Exercise aim: Exactly the lines below from the one with "life have a rotator cuff tear." up to and including the one with "tendon and bursa." make up the answer, with nothing else added.

Records to use:
==========

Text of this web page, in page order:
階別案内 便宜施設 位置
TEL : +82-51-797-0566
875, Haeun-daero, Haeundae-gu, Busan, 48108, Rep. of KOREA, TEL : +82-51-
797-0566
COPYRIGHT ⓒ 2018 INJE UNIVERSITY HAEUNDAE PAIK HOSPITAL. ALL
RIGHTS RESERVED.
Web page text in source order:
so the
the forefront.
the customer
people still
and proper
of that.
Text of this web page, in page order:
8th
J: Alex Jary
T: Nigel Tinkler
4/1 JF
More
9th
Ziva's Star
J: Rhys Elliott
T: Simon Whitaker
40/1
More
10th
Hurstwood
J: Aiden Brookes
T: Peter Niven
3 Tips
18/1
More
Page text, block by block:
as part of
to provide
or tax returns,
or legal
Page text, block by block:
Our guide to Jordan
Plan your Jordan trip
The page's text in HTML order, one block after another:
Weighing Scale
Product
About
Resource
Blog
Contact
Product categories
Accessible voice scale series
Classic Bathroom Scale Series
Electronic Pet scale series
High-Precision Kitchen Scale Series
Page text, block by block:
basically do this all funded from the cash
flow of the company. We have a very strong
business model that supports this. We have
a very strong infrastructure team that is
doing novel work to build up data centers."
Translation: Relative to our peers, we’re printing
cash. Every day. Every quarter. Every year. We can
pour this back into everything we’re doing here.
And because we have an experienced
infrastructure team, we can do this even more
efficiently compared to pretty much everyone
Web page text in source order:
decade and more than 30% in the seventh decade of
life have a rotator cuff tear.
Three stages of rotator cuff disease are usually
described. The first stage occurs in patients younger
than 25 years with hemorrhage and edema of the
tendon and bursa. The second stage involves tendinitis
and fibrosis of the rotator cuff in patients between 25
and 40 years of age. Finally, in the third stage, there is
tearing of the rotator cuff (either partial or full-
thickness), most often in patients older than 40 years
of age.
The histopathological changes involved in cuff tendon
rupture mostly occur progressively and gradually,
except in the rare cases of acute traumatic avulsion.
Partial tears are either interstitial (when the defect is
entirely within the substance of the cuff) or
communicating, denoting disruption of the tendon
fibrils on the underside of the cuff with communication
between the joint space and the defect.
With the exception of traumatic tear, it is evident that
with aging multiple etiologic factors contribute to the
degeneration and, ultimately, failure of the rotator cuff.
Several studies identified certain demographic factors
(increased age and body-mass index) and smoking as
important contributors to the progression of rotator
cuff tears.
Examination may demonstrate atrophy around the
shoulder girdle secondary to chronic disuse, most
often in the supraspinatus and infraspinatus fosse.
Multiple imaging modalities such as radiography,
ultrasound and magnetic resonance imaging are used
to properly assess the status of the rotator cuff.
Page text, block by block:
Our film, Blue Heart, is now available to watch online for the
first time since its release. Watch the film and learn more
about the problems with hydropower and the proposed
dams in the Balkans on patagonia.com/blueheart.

==========

Exercise output:
life have a rotator cuff tear.
Three stages of rotator cuff disease are usually
described. The first stage occurs in patients younger
than 25 years with hemorrhage and edema of the
tendon and bursa. The second stage involves tendinitis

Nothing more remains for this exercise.